My style of thought engineering wise is very American as opposed to say German designs which tend to have multiple upgrade plug ins and such. European machinery tends to be very complex in nature and does tend to do many tasks.

American engineering imo is best when it tends to specialize on a task and is the incorporated into a machine “cell”. I have set this up as an engineer (part of a team of folks of all disciplines) in multiple industrial environments personally on site but more often as a cell in the shop engineered and built right here in Oregon and then shipped on site and installed. Have you ever used a carbide tipped saw blade, or a pruning saw, or a specialty power band saw blade? Chances are 75% it was sharpened/prepared for sale on one of the cells our company installed.
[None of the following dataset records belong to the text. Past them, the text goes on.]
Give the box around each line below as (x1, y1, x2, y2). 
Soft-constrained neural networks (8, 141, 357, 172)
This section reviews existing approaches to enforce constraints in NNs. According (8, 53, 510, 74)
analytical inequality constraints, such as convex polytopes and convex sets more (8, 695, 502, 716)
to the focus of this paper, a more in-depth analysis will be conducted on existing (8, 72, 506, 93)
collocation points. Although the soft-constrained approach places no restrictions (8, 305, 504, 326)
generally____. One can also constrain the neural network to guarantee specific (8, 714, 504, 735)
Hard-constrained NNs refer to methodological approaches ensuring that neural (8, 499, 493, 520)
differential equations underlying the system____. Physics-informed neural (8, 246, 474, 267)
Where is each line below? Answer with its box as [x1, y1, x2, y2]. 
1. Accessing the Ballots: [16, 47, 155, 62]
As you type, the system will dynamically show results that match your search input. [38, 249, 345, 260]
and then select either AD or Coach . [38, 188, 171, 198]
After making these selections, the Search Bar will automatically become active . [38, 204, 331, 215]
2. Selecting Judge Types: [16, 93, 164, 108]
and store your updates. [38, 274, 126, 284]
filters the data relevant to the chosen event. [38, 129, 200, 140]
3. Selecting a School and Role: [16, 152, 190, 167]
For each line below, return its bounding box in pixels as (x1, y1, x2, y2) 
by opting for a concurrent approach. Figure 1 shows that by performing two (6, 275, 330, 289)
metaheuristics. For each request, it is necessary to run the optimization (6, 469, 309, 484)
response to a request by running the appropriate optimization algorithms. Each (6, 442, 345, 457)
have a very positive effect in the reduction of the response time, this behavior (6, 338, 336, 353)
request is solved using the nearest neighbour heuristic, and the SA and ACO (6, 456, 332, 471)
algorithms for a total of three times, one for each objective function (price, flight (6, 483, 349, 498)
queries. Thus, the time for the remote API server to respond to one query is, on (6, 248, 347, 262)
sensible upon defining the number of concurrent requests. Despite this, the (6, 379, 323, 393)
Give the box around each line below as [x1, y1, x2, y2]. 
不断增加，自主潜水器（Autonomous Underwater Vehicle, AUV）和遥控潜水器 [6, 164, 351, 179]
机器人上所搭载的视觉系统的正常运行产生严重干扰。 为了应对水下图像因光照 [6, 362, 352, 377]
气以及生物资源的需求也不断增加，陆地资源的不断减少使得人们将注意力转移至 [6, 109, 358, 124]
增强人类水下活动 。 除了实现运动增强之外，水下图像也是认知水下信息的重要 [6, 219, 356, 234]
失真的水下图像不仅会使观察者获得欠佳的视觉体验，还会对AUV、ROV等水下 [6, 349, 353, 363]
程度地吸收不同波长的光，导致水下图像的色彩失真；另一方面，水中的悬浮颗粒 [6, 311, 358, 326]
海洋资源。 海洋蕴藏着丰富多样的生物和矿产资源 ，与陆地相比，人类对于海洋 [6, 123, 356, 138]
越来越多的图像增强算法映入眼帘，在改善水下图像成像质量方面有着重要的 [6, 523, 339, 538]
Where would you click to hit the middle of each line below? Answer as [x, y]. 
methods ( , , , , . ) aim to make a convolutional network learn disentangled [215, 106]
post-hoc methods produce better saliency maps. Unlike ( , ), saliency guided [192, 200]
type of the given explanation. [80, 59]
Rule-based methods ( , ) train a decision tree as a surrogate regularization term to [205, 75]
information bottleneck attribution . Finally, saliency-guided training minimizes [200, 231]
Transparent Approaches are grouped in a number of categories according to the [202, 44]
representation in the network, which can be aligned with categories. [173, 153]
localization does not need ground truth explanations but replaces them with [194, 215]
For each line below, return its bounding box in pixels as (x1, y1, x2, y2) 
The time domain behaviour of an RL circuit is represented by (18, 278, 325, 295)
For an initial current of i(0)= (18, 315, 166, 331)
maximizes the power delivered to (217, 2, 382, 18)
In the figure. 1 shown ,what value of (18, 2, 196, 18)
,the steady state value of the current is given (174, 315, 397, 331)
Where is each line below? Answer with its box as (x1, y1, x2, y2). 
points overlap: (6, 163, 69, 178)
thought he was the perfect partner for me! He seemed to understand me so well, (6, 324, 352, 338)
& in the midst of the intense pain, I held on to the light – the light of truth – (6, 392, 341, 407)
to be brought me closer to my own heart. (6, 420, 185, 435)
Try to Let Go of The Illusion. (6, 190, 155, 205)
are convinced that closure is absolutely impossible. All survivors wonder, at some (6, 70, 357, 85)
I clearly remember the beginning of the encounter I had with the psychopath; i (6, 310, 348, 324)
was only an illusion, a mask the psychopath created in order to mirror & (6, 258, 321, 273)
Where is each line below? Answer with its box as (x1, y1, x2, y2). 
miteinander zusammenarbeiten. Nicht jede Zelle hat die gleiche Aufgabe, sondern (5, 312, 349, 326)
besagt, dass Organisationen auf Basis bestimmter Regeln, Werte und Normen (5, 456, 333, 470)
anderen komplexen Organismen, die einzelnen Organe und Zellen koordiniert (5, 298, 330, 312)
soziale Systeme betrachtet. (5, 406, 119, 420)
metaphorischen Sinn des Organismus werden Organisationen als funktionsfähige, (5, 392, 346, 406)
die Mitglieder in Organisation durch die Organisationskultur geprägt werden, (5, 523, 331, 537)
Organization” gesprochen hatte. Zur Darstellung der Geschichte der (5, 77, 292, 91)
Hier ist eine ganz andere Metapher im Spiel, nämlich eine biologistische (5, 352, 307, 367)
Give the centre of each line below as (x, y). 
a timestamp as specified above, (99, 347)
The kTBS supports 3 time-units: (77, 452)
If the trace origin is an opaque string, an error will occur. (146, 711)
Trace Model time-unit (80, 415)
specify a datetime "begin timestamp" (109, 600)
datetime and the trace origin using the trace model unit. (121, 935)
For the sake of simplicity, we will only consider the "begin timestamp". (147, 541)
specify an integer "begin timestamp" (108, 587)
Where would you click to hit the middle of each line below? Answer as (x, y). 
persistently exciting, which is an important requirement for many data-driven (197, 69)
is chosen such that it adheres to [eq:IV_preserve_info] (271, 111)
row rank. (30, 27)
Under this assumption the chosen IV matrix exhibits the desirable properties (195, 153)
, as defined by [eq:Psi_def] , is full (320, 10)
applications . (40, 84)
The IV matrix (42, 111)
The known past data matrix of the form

A machine cell refers to a group of independent machines which each can operate individually for their specific task but are able to operate as stand alone units. This makes individual machines much less complex even if the overall operation is multiple steps. The R&D effort then becomes how to create a “semaphore” type interface between machines in the cell. This simply means that if you are really cool and smart that one wire between each machine is all that is needed to coordinate all the machines in the cell. “Semaphore” refers to the idea of holding up a flag and a red flag means stop and a green flag means go.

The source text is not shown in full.